Acordamos ontem com o mesmo sobressalto cm que nos deitáramos na noite anterior: "A Nika está a morrer. Já paralisou e mal respira." A Nika é uma das cadelas dos meus filhos, que está lá em casa desde que eles são pequenos. Está velhota e contamos que, tal como aconteceu com o Aquiles, mais dia menos dia, morra. O Aquiles era o meu cão e eu nunca liguei muito nem à Nika nem aos filhos deles - Athos, Porthos e Aramis - que sempre foram os cães dos meus filhos. Quando morreu o Aquiles eu não estava cá, estava em Taizé e foi a minha mais-que-tudo que o levou ao veterinário para acabar com o seu sofrimento. Ontem cabia-me a mim. Afetivamente mais distanciado, era-me muito menos penoso tratar do assunto. À hora do almoço lá fui a casa pronto para terminar com o seu sofrimento. Às tantas a minha sogra grita que a Nika já está boa, já se pôs a pé, já comeu, e parecia que nada se tinha passado. Respirei com alivio, naturalmente, mas não foi aí que me detive.
Eu. que me digo um defensor acérrimo da vida, preparava-me para um ato de eutanásia. É um cão, eu sei, está velhinho, eu sei, provavelmente estaria a sofrer, eu sei, e também sei que estes são argumentos dos que defendem a eutanásia, aos quais eu me oponho. Só conseguia pensar que, mais uma vez, estava a ser incongruente com o que defendo, que a teoria é muito boa mas depois sou o primeiro, na vida vivida, a esquecer-me dos ideais e a agir como todos os outros, como se não pensasse nas coisas, como se me deixasse arrastar pelo vácuo. Se tivesse ido a casa uma hora antes provavelmente a Nika teria sido abatida, com toda a minha comiseração, com toda a minha penosa solidariedade, para terminar com o seu sofrimento. E no entanto...

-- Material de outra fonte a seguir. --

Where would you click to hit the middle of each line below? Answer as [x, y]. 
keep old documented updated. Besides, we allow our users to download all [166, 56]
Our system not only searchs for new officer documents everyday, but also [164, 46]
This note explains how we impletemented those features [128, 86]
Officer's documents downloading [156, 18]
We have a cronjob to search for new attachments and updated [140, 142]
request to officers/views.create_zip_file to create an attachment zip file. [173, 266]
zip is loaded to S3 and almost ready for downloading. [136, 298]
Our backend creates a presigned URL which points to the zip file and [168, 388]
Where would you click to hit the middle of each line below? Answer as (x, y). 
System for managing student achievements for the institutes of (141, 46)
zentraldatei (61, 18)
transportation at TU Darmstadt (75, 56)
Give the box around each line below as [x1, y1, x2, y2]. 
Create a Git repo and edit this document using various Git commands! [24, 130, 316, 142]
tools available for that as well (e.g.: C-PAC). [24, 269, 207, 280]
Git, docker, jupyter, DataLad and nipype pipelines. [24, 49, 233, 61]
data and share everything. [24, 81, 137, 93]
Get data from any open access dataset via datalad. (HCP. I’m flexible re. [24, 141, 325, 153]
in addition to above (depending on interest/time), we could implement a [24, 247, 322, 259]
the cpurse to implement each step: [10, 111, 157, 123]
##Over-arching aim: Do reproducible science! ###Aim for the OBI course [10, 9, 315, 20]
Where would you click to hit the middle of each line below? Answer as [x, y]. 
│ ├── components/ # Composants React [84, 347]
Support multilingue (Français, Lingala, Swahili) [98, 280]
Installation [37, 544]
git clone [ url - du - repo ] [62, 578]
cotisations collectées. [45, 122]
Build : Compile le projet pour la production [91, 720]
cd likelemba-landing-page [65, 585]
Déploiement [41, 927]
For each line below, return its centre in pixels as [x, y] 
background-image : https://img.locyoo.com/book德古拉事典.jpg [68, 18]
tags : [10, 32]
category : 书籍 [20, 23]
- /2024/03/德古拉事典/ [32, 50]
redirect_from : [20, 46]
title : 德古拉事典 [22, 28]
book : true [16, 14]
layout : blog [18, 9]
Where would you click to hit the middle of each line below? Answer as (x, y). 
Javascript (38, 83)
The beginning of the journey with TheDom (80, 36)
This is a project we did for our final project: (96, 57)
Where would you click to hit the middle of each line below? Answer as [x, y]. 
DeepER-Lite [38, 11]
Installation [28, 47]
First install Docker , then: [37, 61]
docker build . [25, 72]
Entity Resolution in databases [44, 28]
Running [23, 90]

Há nestas coisas essenciais da vida algo de muito perigoso. Não duvido que estejamos todos cheios de boas intenções, cheios de respeito pela liberdade alheia, cheios de sincera compreensão para com quem sofre e está cheio de sofrer. Mas há qualquer coisa de aberrante nisto de nos considerarmos senhores da vida, qualquer que ela seja.
Ontem, quando dei a boa nova à minha mais que tudo, fiz-lhe uma promessa: nunca mais tratarei de "acabar com o sofrimento" de nenhum dos nossos animais. Quando chegar a altura deles, partirão. Mas não serei eu a fazer com que isso aconteça.